China Recycling Energy Corporation
- Company type: Public
- Traded as: Nasdaq: CREG
- Industry: Waste Management
- Founded: 1980; 46 years ago
- Headquarters: Xi'an, Shaanxi, China
- Area served: People’s Republic of China
- Key people: Ku Guohua (Chief Executive Officer, executive chairman); David Chong (CFO, principal accounting officer, secretary); Lanwei Li (Chief Operating Officer, VP, director of business and director);
- Products: Energy saving and recycling products
- Revenue: US$50.21M (2014.1.24)
- Number of employees: 166 (2013.12)
- Website: creg-cn.com/en

= China Recycling Energy Corporation =

China Recycling Energy Corporation was set up in May 1980 (formerly known as China Digital Wireless, Inc., and changed its name in March 2007) and now is based in Xi'an City, Shaanxi Province. The company focuses on markets in China about energy savings and recycling products and services, including design and finance the customized recycling systems for industrial applications, civil construction.

== History ==
The company began operations as a microbrewery of beers in 1980. On August 6, 2004, it changed its name from Boulder Acquisitions, Inc. to China Digital Wireless, Inc., marketing in pager and mobile phone distribution until May 10, 2007, when the company completely ceased these businesses. In December 2006, the company extended its business to the energy saving and recycling industry. On March 8, 2007, it finally changed its name to current China Recycling Energy Corporation.

In May 2004, Shanghai TCH was established; In November 2007, Xi’an TCH Energy Technology Co., Ltd was established; In November 2007, Shanghai TCH Energy Technology Co., Ltd. acquired Xingtai Huaxin Energy Tech Co., Ltd.; In April 2009, Erdos TCH Energy Saving and Development Co., Ltd. was established.

In November 2007, Carlyle Group made an investment in CREG through its Asia Funds, and becoming the second largest shareholder of CREG.

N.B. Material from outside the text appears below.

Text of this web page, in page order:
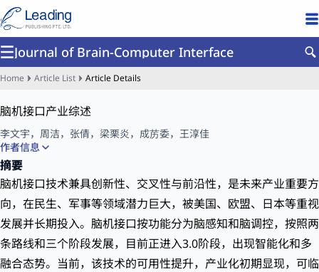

In March 2010, CREG was successfully listed on the NASDAQ Global Market. In August, 2013, the Company jointly established an energy recycling fund to invest in coke dry quenching (CDQ) energy recovery with Hongyuan Huifu Venture Capital Co., Ltd.

== Products ==
The company manufactures various energy-generation projects from the byproducts of industrial processes, such as blast furnace top gas recovery turbine (TRT) unit (using exhaust pressure and heat emitted from industrial processes), waste gas power generation (WGPG) systems, combined cycle power plant (CCPP) systems; biomass power generation systems (BMPG); and waste heat power generation (WHPG) systems.

== Operations ==
The company has a strategic cooperation agreement for three-year exclusive support in business development with CGN Energy Service Co., Ltd. The subsidiaries of the company are: Sifang Holdings, Huahong New Energy Technology Co., Ltd. (Huahong) and Shanghai TCH ( with three subsidiaries: Xi’an TCH Energy Technology Company, Ltd (Xi’an TCH) and Xingtai Huaxin Energy Tech Co., Ltd. (Huaxin), and Xi’an TCH’s subsidiary Erdos TCH Energy Saving Development Co., Ltd (Erdos TCH)).

In October 2011, China Recycling Energy Corporation completed an acquisition of a 12-megawatt biomass power generation system from Shenqiu Yuneng Thermal Power Co., Ltd.

In June 2011, the system of the project ZhongBao was sold to and leased back from Cinda Financial Leasing Co., Ltd.

== Awards ==
In September 2012, China Recycling Energy Corp’s subsidiary, Xi'an TCH Energy Technology Company, won Major Technology Innovation Award for its Low Temperature Waste Heat Power Generation technology for cement production line in Shaanxi Province.